Mountain in British Columbia, Canada

Wrong Peak is a 2869 m summit in British Columbia, Canada.

==Description==
Wrong Peak is located in the Battle Range of the Selkirk Mountains. The remote peak is set approximately 8 km southwest of Nautilus Mountain and the nearest higher neighbor is Scylla Mountain, 2.9 km to the west-northwest. Precipitation runoff from the mountain drains north to Houston Creek and south to Westfall River, which are both tributaries of the Duncan River. Wrong Peak is more notable for its steep rise above local terrain than for its absolute elevation. Topographic relief is significant as the summit rises 1,400 meters (4,593 ft) above the Westfall River in 5 km.

==History==
The first ascent of the summit was made in 1959 by Samuel Silverstein and party.

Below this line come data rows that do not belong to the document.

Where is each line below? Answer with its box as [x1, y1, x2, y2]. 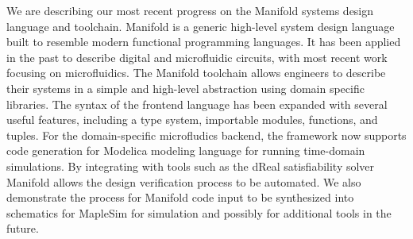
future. [6, 220, 39, 237]
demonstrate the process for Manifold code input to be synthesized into [6, 189, 354, 206]
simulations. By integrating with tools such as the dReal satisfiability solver [6, 157, 375, 174]
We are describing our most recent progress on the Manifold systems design [6, 2, 374, 18]
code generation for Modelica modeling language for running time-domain [6, 142, 365, 159]
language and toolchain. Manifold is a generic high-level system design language [6, 17, 395, 34]
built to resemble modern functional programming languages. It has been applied [6, 33, 401, 50]
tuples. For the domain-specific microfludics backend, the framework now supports [6, 126, 407, 143]
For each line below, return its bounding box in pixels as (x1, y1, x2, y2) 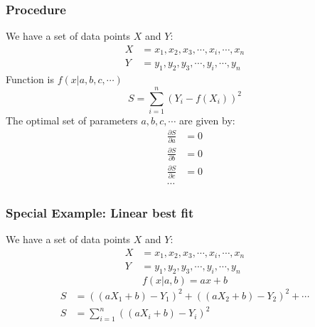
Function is (6, 72, 54, 87)
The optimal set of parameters (6, 112, 138, 127)
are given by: (179, 112, 235, 127)
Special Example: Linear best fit (6, 203, 194, 221)
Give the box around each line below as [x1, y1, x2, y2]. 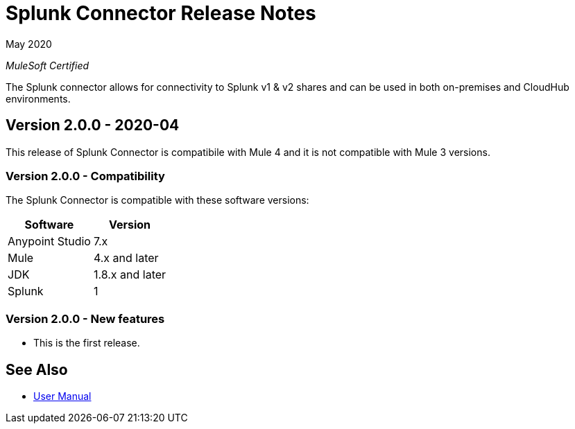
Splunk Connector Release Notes [6, 1, 316, 25]
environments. [6, 92, 71, 105]
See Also [6, 360, 68, 378]
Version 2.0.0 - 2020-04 [6, 116, 180, 134]
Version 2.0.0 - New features [6, 311, 165, 326]
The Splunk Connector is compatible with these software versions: [6, 194, 309, 207]
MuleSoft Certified [6, 59, 89, 71]
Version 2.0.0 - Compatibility [6, 168, 165, 183]
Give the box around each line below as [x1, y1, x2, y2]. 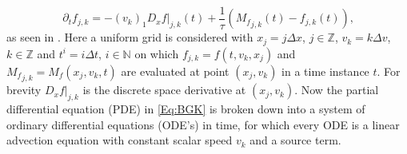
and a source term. [249, 132, 341, 148]
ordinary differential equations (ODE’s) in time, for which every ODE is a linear [6, 116, 400, 132]
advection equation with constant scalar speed [6, 132, 233, 148]
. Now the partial [294, 81, 379, 98]
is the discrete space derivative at [82, 81, 246, 98]
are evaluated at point [121, 62, 229, 79]
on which [134, 45, 179, 61]
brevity [6, 81, 42, 98]
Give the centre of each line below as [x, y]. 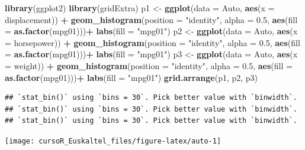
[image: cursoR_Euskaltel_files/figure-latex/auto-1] [113, 141]
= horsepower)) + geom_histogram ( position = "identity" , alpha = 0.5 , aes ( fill [152, 42]
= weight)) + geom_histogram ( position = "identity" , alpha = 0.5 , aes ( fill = [149, 65]
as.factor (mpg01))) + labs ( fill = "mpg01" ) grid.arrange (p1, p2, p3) [131, 77]
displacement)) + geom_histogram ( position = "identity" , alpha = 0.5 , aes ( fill [151, 19]

The peak was named in 1962 in association with the Wrong Glacier. The glacier is so named because a food cache was mistakenly air dropped here instead of the intended destination, Houston Glacier, which is five kilometers further northwest. The mountain's toponym was officially adopted on September 14, 1967, by the Geographical Names Board of Canada.

==Climate==
Based on the Köppen climate classification, Wrong Peak is located in a subarctic climate zone with cold, snowy winters, and mild summers. Winter temperatures can drop below −20 °C with wind chill factors below −30 °C. This climate supports the Wrong Glacier on the north slope of the peak and a small unnamed glacier on the east slope.

==Gallery==

Battle Range, from summit of Typee Mountain. Wrong Peak is left of center.